Required work: Locate each line in the records containing "article". Copy it.
Data excerpts: Begin
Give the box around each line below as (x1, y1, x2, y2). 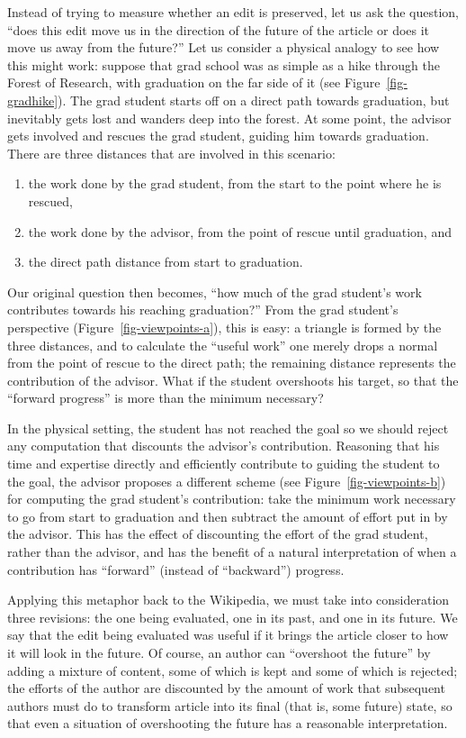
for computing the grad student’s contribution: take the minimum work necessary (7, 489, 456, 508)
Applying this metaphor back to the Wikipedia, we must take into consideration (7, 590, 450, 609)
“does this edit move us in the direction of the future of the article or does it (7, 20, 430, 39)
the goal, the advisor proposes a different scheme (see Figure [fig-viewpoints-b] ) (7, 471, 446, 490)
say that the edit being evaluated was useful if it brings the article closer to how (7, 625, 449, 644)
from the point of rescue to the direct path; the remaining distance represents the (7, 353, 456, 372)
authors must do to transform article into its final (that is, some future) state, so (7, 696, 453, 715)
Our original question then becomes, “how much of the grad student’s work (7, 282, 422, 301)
Data excerpts: End
Data excerpts: Begin
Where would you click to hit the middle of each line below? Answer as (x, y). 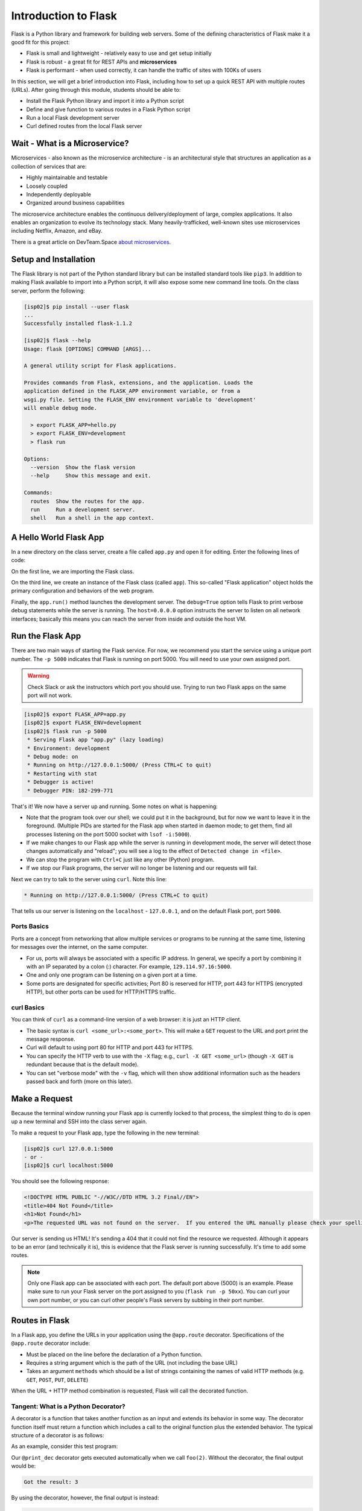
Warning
Data excerpts: End
Solution to this task:
“does this edit move us in the direction of the future of the article or does it (7, 20, 430, 39)
say that the edit being evaluated was useful if it brings the article closer to how (7, 625, 449, 644)
authors must do to transform article into its final (that is, some future) state, so (7, 696, 453, 715)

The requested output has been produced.